Certamente finora ho visto film interessanti. L’egiziano Schahrazad, Tell Me a Story, di Yousry Nasrallah, non arriverà mai in Italia (spero di sbagliarmi) ed è un peccato. Il film è interessante perché spiazza lo spettatore, prima incanalato verso una direzione specifica, poi disorientato con obliqui punti di vista, infine risistemato al suo posto con evidente imbarazzo e smarrimento. E pensare che Nashrallah è uno dei più importanti cineasti egiziani (non ho mai visto un suoi film, ma, a questo punto, mi piacerebbe). Anche Barking Water di Sterlin Harjo non arriverà mai in Italia ma è curioso nel suo sperimentare e indagare i ricordi, ma questo, comunque, non lo rende indimenticabile.

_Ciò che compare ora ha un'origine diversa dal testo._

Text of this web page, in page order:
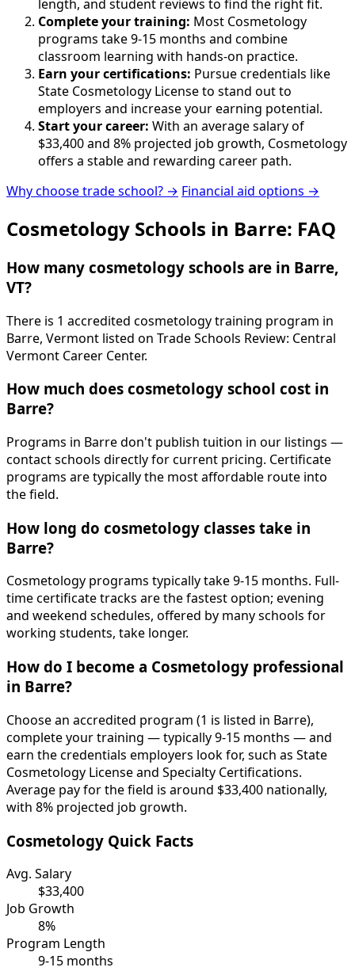
length, and student reviews to find the right fit.
Complete your training: Most Cosmetology
programs take 9-15 months and combine
classroom learning with hands-on practice.
Earn your certifications: Pursue credentials like
State Cosmetology License to stand out to
employers and increase your earning potential.
Start your career: With an average salary of
$33,400 and 8% projected job growth, Cosmetology
offers a stable and rewarding career path.
Why choose trade school? → Financial aid options →
Cosmetology Schools in Barre: FAQ
How many cosmetology schools are in Barre,
VT?
There is 1 accredited cosmetology training program in
Barre, Vermont listed on Trade Schools Review: Central
Vermont Career Center.
How much does cosmetology school cost in
Barre?
Programs in Barre don't publish tuition in our listings —
contact schools directly for current pricing. Certificate
programs are typically the most affordable route into
the field.
How long do cosmetology classes take in
Barre?
Cosmetology programs typically take 9-15 months. Full-
time certificate tracks are the fastest option; evening
and weekend schedules, offered by many schools for
working students, take longer.
How do I become a Cosmetology professional
in Barre?
Choose an accredited program (1 is listed in Barre),
complete your training — typically 9-15 months — and
earn the credentials employers look for, such as State
Cosmetology License and Specialty Certifications.
Average pay for the field is around $33,400 nationally,
with 8% projected job growth.
Cosmetology Quick Facts
Avg. Salary
$33,400
Job Growth
8%
Program Length
9-15 months
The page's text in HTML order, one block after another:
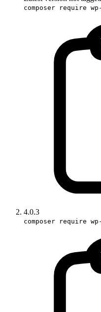
composer require
4.0.3
composer require
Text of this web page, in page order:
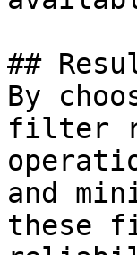
##
By
filter
and
these
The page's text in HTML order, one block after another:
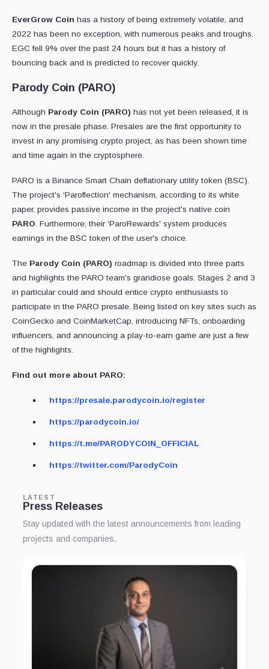
EverGrow Coin has a history of being extremely volatile, and
2022 has been no exception, with numerous peaks and troughs.
EGC fell 9% over the past 24 hours but it has a history of
bouncing back and is predicted to recover quickly.
Parody Coin (PARO)
Although Parody Coin (PARO) has not yet been released, it is
now in the presale phase. Presales are the first opportunity to
invest in any promising crypto project, as has been shown time
and time again in the cryptosphere.
PARO is a Binance Smart Chain deflationary utility token (BSC).
The project's ‘Paroflection' mechanism, according to its white
paper, provides passive income in the project's native coin
PARO. Furthermore, their ‘ParoRewards' system produces
earnings in the BSC token of the user's choice.
The Parody Coin (PARO) roadmap is divided into three parts
and highlights the PARO team's grandiose goals. Stages 2 and 3
in particular could and should entice crypto enthusiasts to
participate in the PARO presale. Being listed on key sites such as
CoinGecko and CoinMarketCap, introducing NFTs, onboarding
influencers, and announcing a play-to-earn game are just a few
of the highlights.
Find out more about PARO:
https://presale.parodycoin.io/register
https://parodycoin.io/
https://t.me/PARODYCOIN_OFFICIAL
https://twitter.com/ParodyCoin
LATEST
Press Releases
Stay updated with the latest announcements from leading
projects and companies.
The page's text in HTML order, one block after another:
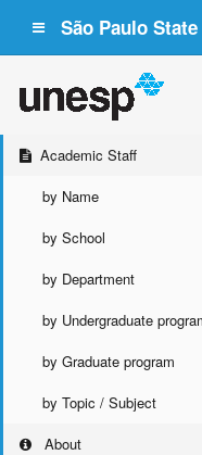
São Paulo
Academic Staff
by Name
by School
by Department
by Undergraduate
by Graduate program
by Topic / Subject
About
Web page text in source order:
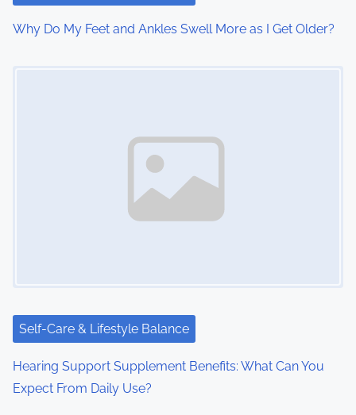
Why Do My Feet and Ankles Swell More as I Get Older?
Self-Care & Lifestyle Balance
Hearing Support Supplement Benefits: What Can You
Expect From Daily Use?
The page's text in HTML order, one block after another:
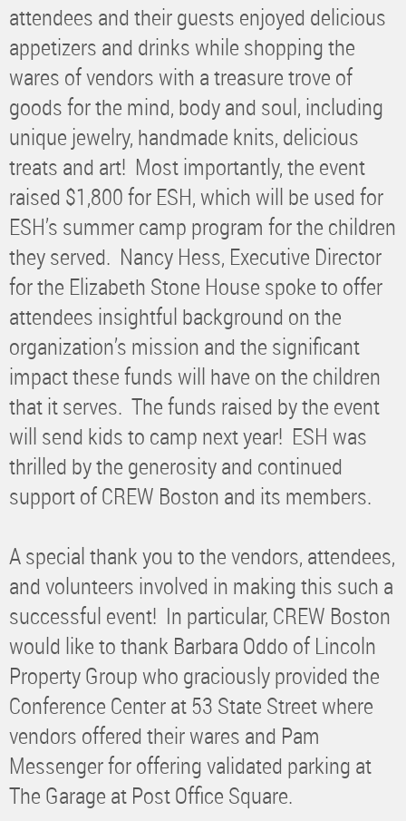
attendees and their guests enjoyed delicious
appetizers and drinks while shopping the
wares of vendors with a treasure trove of
goods for the mind, body and soul, including
unique jewelry, handmade knits, delicious
treats and art! Most importantly, the event
raised $1,800 for ESH, which will be used for
ESH’s summer camp program for the children
they served. Nancy Hess, Executive Director
for the Elizabeth Stone House spoke to offer
attendees insightful background on the
organization’s mission and the significant
impact these funds will have on the children
that it serves. The funds raised by the event
will send kids to camp next year! ESH was
thrilled by the generosity and continued
support of CREW Boston and its members.
A special thank you to the vendors, attendees,
and volunteers involved in making this such a
successful event! In particular, CREW Boston
would like to thank Barbara Oddo of Lincoln
Property Group who graciously provided the
Conference Center at 53 State Street where
vendors offered their wares and Pam
Messenger for offering validated parking at
The Garage at Post Office Square.
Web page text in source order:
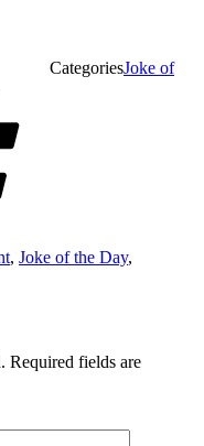
CategoriesJoke of
, Joke of the Day,
Required fields are

L’umanità dei film di Hillcoat e Solondz, è evidente che pur partendo da esperienze diverse e nonostante attingano da diversi pozzi d’ispirazione i due registi vogliano rappresentare diverse forme di umanità, riflette in qualche modo una certa attenzione cinematografica nei confronti delle relazioni profonde e vere, come quelle familiari, ma non solo, causa scatenante e soggetto attivo nei film visti finora (ad eccezione di Rec [2]). Sembra suggerirci un ritorno al necessario, all’imprescindibile. Al vero.
La disperazione di The Road e il cinismo di Life During Wartime, convergono e si sfiorano con un’idea di sopravvivenza che sfiora il pessimismo e la delusione più cocente. Citando Nashrallah, continuo a chiedermi se i due film siano più sociali o più politici. Ma c’è una risposta?

In compenso mi diverto molto poco quando mi rendo conto che con le lingue (anzi, con l’inglese e basta) sopravvivo e basta. Se ne deve essere accorto pure il mio compagno di stanza francese. Viggo Mortesen, nato a New York, di madre statunitense e padre danese, durante la conferenza stampa ha risposto in inglese e spagnolo, ha ricordato che ha recitato in russo, che preferisce non parlare in danese e che non conosce il norvegese ma che se vuole lo impara. Audace.
Mi aspetto e spero che Desert Flower di Sherry Hormann non mi deluda. E mi aspetto che Lourdes, di Jessica Hausner, proprio perché inserito nel concorso ufficiale, non sia banale. Illuso?